## What to do
Exactly as written, return the entries below, minus any pictures.

## Records excerpted from a collection
"""

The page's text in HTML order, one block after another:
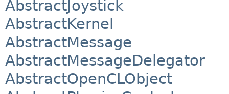
AbstractJoystick
AbstractKernel
AbstractMessage
AbstractMessageDelegator
AbstractOpenCLObject
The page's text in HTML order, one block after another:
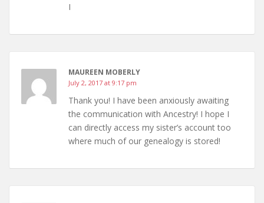
I
MAUREEN MOBERLY
July 2, 2017 at 9:17 pm
Thank you! I have been anxiously awaiting
the communication with Ancestry! I hope I
can directly access my sister’s account too
where much of our genealogy is stored!
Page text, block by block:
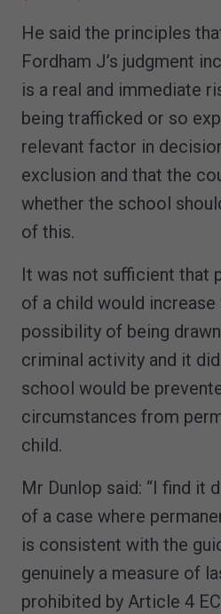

"""

## Solution to the problem
The page's text in HTML order, one block after another:
AbstractJoystick
AbstractKernel
AbstractMessage
AbstractMessageDelegator
AbstractOpenCLObject
The page's text in HTML order, one block after another:
I
MAUREEN MOBERLY
July 2, 2017 at 9:17 pm
Thank you! I have been anxiously awaiting
the communication with Ancestry! I hope I
can directly access my sister’s account too
where much of our genealogy is stored!
Page text, block by block:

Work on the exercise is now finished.